Si les économies d’échelle sont insignifiantes, en revanche les barrières techniques disparaissent. Les coûts de mise en place du système de production pour la fabrication additive sont nettement plus faibles que dans le cas de la fabrication traditionnelle. Des start-ups urbaines sont lancées, qui fabriquent des produits à la demande et par petits lots, en s’engageant personnellement auprès des consommateurs. Il faut aussi mentionner la prolifération des laboratoires de fabrication (ou FabLabs) partout dans le monde. Ce sont des endroits où on a libre accès aux machines pour la fabrication numérique (y compris les imprimantes 3D) et où l’on reçoit un soutien spécialisé pour créer ou prototyper un objet. Même si le concept est relativement nouveau, des milliers de FabLabs sont déjà pleinement opérationnels dans le monde entier et encouragent tout un chacun à s’engager dans la fabrication numérique, indépendamment de sa connaissance de cette technologie. Les consommateurs peuvent opter entre différentes formules : décider qu’ils ont besoin d’aide pour fabriquer un produit, louer une imprimante 3D pour imprimer leurs propres produits, ou même en acheter une pour créer certains produits à la maison.

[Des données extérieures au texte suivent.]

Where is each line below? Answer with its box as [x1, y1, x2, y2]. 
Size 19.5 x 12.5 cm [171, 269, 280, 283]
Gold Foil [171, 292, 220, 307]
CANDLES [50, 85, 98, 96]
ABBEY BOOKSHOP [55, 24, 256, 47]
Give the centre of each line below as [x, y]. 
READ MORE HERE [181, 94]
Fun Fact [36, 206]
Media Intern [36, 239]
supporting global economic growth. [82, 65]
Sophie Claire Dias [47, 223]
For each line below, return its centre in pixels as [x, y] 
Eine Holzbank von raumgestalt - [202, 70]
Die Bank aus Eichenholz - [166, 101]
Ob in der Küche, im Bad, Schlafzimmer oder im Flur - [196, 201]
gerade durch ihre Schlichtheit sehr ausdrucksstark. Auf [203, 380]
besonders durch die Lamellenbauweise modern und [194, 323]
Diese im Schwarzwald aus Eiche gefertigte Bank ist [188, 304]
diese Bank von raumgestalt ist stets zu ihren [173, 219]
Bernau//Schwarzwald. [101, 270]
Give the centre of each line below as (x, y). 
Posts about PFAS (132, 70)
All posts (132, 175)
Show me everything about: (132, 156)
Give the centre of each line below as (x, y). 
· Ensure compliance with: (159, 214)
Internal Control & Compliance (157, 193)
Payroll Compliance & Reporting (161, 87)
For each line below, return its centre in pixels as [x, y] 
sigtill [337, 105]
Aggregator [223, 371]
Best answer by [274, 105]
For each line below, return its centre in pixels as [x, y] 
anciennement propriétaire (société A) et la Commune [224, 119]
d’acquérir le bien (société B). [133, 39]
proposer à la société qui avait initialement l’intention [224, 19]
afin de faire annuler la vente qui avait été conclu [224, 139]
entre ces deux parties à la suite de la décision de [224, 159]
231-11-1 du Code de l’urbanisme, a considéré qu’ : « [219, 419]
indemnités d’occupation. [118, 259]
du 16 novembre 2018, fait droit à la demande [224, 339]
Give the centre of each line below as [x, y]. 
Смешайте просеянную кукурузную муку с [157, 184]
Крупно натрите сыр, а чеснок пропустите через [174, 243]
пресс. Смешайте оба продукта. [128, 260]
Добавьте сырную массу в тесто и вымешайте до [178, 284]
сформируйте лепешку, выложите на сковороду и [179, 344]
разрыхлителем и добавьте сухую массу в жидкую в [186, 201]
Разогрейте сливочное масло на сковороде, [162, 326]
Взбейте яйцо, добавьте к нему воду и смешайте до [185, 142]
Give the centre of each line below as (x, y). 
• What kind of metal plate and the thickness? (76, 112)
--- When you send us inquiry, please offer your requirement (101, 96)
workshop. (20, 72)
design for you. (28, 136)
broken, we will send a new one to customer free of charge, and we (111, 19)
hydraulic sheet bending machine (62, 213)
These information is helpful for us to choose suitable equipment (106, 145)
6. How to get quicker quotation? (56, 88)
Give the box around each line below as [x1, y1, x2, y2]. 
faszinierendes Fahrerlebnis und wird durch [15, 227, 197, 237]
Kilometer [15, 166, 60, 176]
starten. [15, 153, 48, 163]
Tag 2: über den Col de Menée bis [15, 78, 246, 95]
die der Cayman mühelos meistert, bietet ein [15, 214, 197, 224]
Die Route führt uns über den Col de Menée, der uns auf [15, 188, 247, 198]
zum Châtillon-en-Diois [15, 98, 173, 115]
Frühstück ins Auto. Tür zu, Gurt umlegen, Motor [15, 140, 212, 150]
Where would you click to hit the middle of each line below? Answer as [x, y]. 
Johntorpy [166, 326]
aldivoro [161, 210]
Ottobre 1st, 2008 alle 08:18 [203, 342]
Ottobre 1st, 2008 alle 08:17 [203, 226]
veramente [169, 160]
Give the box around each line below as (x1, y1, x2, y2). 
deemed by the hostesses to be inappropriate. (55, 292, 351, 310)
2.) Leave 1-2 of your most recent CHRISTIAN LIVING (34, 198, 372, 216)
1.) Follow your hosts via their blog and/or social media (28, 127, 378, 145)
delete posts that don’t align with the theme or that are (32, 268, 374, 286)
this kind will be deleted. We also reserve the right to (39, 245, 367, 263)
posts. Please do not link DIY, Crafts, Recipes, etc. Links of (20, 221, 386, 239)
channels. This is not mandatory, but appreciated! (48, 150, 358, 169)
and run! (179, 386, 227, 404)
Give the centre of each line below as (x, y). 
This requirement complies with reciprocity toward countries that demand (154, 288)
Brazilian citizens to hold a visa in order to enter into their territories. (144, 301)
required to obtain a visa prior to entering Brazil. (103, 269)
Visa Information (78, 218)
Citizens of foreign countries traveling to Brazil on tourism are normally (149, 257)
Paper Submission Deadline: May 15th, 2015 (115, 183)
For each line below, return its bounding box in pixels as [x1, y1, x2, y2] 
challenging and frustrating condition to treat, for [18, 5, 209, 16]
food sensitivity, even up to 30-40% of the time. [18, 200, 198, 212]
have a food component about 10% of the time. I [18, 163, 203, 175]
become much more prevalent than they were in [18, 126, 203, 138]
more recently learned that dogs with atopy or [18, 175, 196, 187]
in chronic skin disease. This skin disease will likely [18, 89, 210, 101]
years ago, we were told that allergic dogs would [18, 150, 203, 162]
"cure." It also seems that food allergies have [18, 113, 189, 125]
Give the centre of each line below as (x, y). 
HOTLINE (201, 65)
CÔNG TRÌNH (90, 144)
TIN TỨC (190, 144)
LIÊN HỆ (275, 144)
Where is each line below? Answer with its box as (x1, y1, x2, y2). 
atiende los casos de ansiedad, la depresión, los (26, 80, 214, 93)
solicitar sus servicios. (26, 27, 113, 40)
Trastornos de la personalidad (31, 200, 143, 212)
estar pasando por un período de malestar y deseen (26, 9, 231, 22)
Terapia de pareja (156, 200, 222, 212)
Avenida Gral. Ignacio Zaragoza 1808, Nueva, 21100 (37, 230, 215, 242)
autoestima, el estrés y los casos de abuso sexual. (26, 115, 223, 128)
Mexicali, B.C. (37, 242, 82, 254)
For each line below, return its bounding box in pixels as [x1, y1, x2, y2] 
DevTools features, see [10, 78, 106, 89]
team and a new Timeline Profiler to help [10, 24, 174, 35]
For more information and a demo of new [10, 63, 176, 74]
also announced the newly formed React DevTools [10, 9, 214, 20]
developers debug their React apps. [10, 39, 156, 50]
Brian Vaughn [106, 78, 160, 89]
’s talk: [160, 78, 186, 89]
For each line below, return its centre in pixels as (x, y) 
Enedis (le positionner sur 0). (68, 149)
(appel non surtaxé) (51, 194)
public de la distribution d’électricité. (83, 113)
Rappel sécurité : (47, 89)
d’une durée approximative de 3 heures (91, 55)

Le concept de « prosumer » – un utilisateur qui consomme et qui produit – n’est pas nouveau, en particulier dans le secteur des services. C’est le cas des voyageurs invités à s’enregistrer en ligne et à imprimer leur carte d’embarquement à la maison, mais aussi des utilisateurs qui mènent directement leurs transactions en ligne sans faire appel à un conseiller bancaire. Toutefois, jusqu’à tout récemment, ce mouvement ne touchait pas le secteur manufacturier, dont la structure traditionnelle tendait à éloigner les consommateurs du procédé de production. Avec l’impression 3D, cependant, le phénomène du prosumer atteint une ampleur sans précédent dans l’industrie manufacturière. Les consommateurs ne sont plus de simples clients : ils contribuent au processus de production et co-créent un produit avec l’entreprise.

Aujourd’hui, nous ne pouvons guère que spéculer sur la façon dont l’industrie sera transformée par cette participation nouvelle des consommateurs au processus de production. La fabrication traditionnelle ne sera pas perturbée dans son intégralité : certains domaines resteront évidemment dominés par la logique des économies d’échelle et de la production de masse. Mais pour un grand nombre de produits, nous pourrions assister à une grande transformation dans la production, avec une restructuration du processus de production et des consommateurs encouragés à saisir les nouvelles opportunités offertes par la fabrication numérique des entreprises. On pourrait voir émerger un secteur manufacturier « hybride » – quelque part entre les productions traditionnelles et l’additif – qui facilite une connexion encore plus profonde entre les mondes physique et cybernétique.